# DCA-6 deck guide



## bptp32 (May 20, 2010)

Is anyone using the DCA-6 or DCA-9 prescriptive guide  for deck construction?  I have heard from a national deck builder that the prescriptive deck design guide is not being enforced anywhere in the US.  We enforce the IRC of NYS 2007 version and the State is working on an update for a 2011 version.  Thanks


----------



## mtlogcabin (May 20, 2010)

> that the prescriptive deck design guide is not being enforced anywhere in the US.


It is just a "guide" based on the IRC and good industry practice. Unless it has been specifically adopted by the AHJ they can not require a contractor to follow it. The AHJ can accept it as the basis for the decks design. 

Where applicable, provisions and details contained in this document are based on the _International Residential Code (IRC) _[bracketed text references applicable sections of the _IRC_]. Prescriptive construction methods recommended meet or exceed minimum requirements of the _IRC_. Provisions that are not found in the _IRC _are recommended as good industry practice. Where differences exist between provisions of this document and the _IRC_, provisions of the _IRC _shall apply. This document is not intended to preclude the use of other construction methods or materials. All construction and materials must be approved by the authority having jurisdiction. Every effort has been made to reflect the language and intent of the _IRC_. However, no assurance can be given that designs and construction made in accordance with this document meet the requirements of any particular jurisdiction.


----------



## peach (May 20, 2010)

Follow it.. you'll get a good deck... I've recommended people getting it (usually after I've failed a deck).


----------



## RJJ (May 20, 2010)

I agree with peach!


----------



## jar546 (May 20, 2010)

None of the span tables in the IRC are for decks which are in wet locations.  The DCA6 is certainly the way to go.  I refer all deck installations to this free, online manual.


----------



## cboboggs (May 21, 2010)

We provide a copy of the manual or a link to the online version to homeowners wishing to do their own work.
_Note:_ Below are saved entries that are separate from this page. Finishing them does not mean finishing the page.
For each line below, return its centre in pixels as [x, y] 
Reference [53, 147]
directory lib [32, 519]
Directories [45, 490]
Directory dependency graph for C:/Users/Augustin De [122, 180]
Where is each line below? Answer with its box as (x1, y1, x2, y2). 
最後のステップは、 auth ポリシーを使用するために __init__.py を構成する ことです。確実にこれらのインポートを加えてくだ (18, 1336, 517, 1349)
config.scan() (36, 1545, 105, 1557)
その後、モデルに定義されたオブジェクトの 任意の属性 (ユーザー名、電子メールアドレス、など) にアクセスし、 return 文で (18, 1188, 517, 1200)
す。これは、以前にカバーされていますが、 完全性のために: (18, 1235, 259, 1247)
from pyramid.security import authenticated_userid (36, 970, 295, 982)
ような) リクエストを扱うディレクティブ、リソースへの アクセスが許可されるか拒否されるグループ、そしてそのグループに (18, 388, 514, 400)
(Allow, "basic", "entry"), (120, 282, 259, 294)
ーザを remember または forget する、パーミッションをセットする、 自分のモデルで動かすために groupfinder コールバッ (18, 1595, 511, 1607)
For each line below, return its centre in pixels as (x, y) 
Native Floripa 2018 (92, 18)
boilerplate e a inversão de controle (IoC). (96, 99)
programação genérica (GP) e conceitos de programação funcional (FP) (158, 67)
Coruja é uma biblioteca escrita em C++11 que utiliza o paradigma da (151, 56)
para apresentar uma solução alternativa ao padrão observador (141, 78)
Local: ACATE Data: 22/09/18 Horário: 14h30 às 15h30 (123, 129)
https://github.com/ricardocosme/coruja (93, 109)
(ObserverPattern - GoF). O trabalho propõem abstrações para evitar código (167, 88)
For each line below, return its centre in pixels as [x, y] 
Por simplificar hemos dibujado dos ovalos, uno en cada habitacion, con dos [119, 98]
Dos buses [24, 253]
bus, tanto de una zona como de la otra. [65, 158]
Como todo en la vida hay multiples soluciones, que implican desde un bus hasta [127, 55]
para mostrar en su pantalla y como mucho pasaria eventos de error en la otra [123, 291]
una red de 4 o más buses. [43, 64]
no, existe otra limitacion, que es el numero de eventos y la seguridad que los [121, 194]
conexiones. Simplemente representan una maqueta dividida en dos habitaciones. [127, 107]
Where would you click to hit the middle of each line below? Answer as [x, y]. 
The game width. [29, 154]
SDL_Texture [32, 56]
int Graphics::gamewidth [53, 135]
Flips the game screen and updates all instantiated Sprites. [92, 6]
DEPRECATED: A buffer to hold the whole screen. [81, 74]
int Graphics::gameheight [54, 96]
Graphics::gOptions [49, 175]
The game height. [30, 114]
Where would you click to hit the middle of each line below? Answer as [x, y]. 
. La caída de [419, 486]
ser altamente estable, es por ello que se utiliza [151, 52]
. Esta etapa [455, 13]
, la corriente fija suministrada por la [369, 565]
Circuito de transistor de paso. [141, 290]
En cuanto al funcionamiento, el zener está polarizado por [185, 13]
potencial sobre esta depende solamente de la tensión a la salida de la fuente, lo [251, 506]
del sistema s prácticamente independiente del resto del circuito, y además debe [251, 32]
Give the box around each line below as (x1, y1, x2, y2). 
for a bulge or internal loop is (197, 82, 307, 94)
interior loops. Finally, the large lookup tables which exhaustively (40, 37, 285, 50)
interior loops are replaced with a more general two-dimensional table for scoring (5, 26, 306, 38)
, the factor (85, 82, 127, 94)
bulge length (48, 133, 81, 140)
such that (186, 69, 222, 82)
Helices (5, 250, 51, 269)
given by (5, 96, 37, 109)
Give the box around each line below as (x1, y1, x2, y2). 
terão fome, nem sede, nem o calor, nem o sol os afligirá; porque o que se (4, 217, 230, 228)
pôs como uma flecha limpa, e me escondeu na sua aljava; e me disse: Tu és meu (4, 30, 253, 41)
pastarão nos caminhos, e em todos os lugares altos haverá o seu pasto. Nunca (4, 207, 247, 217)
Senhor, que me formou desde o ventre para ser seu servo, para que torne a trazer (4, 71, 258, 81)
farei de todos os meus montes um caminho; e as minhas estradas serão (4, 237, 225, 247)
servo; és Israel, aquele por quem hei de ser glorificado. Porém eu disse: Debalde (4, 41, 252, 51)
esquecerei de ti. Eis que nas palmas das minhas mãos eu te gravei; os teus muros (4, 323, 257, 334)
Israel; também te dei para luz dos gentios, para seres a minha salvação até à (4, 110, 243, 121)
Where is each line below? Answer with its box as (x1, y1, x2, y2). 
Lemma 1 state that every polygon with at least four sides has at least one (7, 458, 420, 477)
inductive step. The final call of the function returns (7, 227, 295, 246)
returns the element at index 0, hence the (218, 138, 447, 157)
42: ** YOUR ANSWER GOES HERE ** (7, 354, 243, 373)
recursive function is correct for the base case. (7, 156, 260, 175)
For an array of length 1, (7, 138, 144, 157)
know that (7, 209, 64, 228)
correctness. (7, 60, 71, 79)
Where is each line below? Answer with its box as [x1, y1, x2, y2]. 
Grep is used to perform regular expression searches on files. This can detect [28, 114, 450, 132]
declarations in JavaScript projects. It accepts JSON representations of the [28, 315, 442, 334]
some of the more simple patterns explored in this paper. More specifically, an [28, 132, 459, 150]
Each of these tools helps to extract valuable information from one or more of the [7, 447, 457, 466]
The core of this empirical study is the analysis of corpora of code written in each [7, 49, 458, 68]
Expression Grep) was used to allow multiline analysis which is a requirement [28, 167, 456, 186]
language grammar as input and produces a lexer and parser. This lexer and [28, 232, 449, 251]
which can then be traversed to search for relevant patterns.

We do not have it officially adopted, but hopefully that will change if we ever adopt the 09.


----------



## peach (May 22, 2010)

decks can be so critical (when the owner wants to build them).. people can get hurt (especially when zoning regulations are involved.. which is when we see cantilevered decks).. where do people congregate (at the rail)... what does that do to the connection to the building (increase the lever action/torque on the bolts).. it's not rocket science.


----------